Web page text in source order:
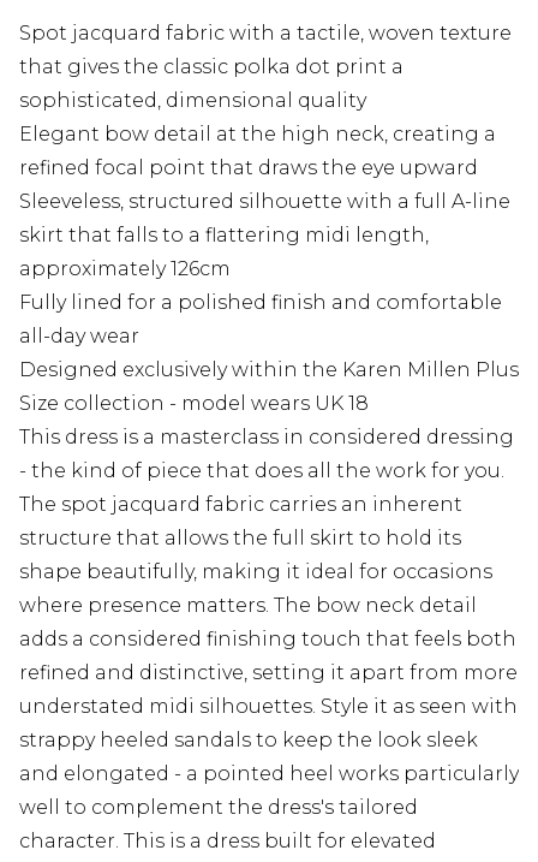
Spot jacquard fabric with a tactile, woven texture
that gives the classic polka dot print a
sophisticated, dimensional quality
Elegant bow detail at the high neck, creating a
refined focal point that draws the eye upward
Sleeveless, structured silhouette with a full A-line
skirt that falls to a flattering midi length,
approximately 126cm
Fully lined for a polished finish and comfortable
all-day wear
Designed exclusively within the Karen Millen Plus
Size collection - model wears UK 18
This dress is a masterclass in considered dressing
- the kind of piece that does all the work for you.
The spot jacquard fabric carries an inherent
structure that allows the full skirt to hold its
shape beautifully, making it ideal for occasions
where presence matters. The bow neck detail
adds a considered finishing touch that feels both
refined and distinctive, setting it apart from more
understated midi silhouettes. Style it as seen with
strappy heeled sandals to keep the look sleek
and elongated - a pointed heel works particularly
well to complement the dress's tailored
character. This is a dress built for elevated

> [Task to carry out]: Go through the material above and count the lines that include "midi". Give the number alone.

> [Solution]: 2